Sekitar enam bulan lalu sebenarnya sudah dilakukan mediasi antara warga dan pihak pemilik usaha di rumah Ketua RT setempat. Pertemuan tersebut dihadiri oleh kamituo, Ketua RT, sekitar 20 warga terdampak, serta tiga orang perwakilan dari pihak pemilik usaha.
Namun hasil mediasi tersebut tidak menghasilkan solusi. Pihak pengelola usaha menolak menghentikan kegiatan pembakaran arang dengan alasan sudah mengeluarkan dana besar untuk menjalankan usaha tersebut.
Sikap tersebut semakin memperkuat dugaan warga bahwa usaha tersebut berjalan tanpa mempertimbangkan dampak lingkungan dan kepentingan masyarakat sekitar.
Warga juga menduga kuat usaha tersebut tidak memiliki izin resmi. Hingga saat ini tidak ada informasi mengenai legalitas usaha maupun persetujuan masyarakat sekitar terhadap aktivitas pembakaran yang berlangsung di tengah permukiman padat.
Padahal secara aturan, usaha pembakaran arang batok kelapa termasuk kegiatan yang wajib memenuhi ketentuan perizinan berusaha berbasis risiko.
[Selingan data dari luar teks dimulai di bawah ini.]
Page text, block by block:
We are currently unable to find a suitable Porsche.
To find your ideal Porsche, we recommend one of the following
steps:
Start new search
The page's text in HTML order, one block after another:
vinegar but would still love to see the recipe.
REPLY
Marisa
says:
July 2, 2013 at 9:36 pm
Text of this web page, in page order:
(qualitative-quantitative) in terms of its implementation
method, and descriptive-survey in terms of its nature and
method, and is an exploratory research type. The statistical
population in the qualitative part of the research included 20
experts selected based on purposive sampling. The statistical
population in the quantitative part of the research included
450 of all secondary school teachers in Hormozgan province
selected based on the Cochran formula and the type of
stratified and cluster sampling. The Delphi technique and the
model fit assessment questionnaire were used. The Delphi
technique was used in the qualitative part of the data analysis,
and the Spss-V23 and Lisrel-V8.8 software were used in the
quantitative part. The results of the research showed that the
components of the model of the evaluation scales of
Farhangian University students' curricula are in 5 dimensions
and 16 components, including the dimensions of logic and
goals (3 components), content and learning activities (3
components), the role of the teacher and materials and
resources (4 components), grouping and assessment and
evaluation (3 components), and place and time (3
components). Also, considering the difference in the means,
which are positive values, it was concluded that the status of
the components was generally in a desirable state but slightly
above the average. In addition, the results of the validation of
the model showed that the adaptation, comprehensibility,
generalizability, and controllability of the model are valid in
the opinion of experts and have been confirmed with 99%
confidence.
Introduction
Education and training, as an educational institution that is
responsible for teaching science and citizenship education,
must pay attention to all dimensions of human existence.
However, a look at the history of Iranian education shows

Melalui sistem Online Single Submission (OSS), pelaku usaha diwajibkan memiliki Nomor Induk Berusaha (NIB) serta dokumen lingkungan seperti UKL-UPL atau Surat Pernyataan Pengelolaan Lingkungan (SPPL).
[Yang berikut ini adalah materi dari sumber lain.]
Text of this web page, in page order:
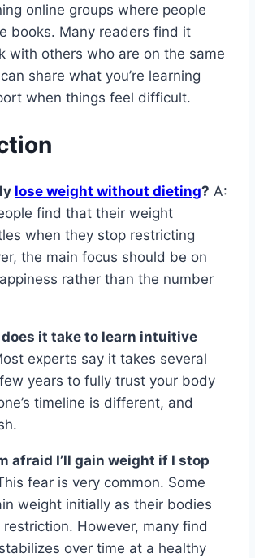
online groups where people
books. Many readers find it
with others who are on the same
share what you’re learning
when things feel difficult.
lose weight without dieting? A:
find that their weight
when they stop restricting
the main focus should be on
rather than the number
does it take to learn intuitive
experts say it takes several
years to fully trust your body
timeline is different, and
afraid I’ll gain weight if I stop
fear is very common. Some
weight initially as their bodies
However, many find
over time at a healthy
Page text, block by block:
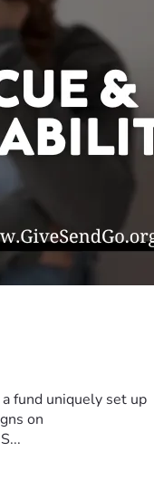
fund uniquely set up
on
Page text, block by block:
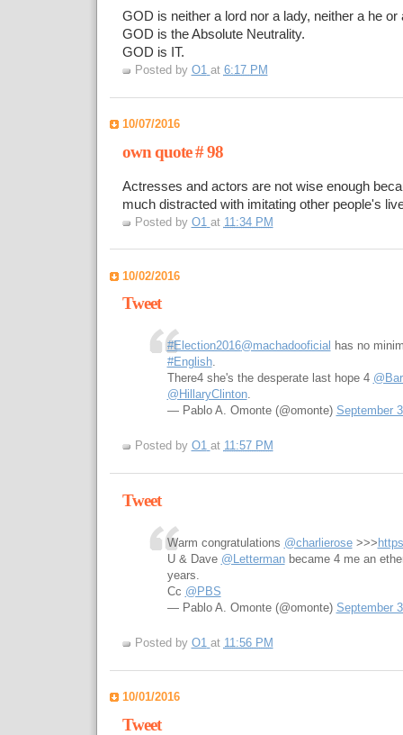
GOD is neither a lord nor a lady, neither a he or
GOD is the Absolute Neutrality.
GOD is IT.
Posted by O1 at 6:17 PM
10/07/2016
own quote # 98
Actresses and actors are not wise enough
much distracted with imitating other people's
Posted by O1 at 11:34 PM
10/02/2016
Tweet
#Election2016@machadooficial has no
#English.
There4 she's the desperate last hope 4
@HillaryClinton.
— Pablo A. Omonte (@omonte) September
Posted by O1 at 11:57 PM
Tweet
Warm congratulations @charlierose>>>
U & Dave @Lettermanbecame 4 me an
years.
Cc @PBS
— Pablo A. Omonte (@omonte) September
Posted by O1 at 11:56 PM
10/01/2016
Tweet

Selain itu, kegiatan pembakaran yang menghasilkan emisi asap intens wajib mematuhi standar teknis pengendalian pencemaran udara sebagaimana diatur dalam Peraturan Menteri Lingkungan Hidup dan Kehutanan Nomor 5 Tahun 2021.
Jika terbukti beroperasi tanpa izin dan menimbulkan pencemaran, pelaku usaha dapat dikenakan sanksi administratif hingga penghentian kegiatan oleh Dinas Lingkungan Hidup. Bahkan dalam Undang-Undang Nomor 32 Tahun 2009 tentang Perlindungan dan Pengelolaan Lingkungan Hidup, pelaku usaha yang terbukti mencemari lingkungan dapat dikenai sanksi hukum.
Warga kini berharap pemerintah daerah segera turun tangan melakukan pemeriksaan dan kajian dampak lingkungan secara menyeluruh. Mereka khawatir jika dibiarkan terus berlangsung, pencemaran dari pembakaran arang batok kelapa itu tidak hanya merusak lingkungan tetapi juga membahayakan kesehatan masyarakat dalam jangka panjang.
“Kami tidak menolak orang mencari nafkah. Tapi kalau usaha itu membuat warga sesak napas, merusak tanaman, dan mencemari lingkungan, pemerintah harus bertindak. Jangan sampai lingkungan kami rusak hanya karena usaha yang diduga tidak berizin,” tegas salah satu warga.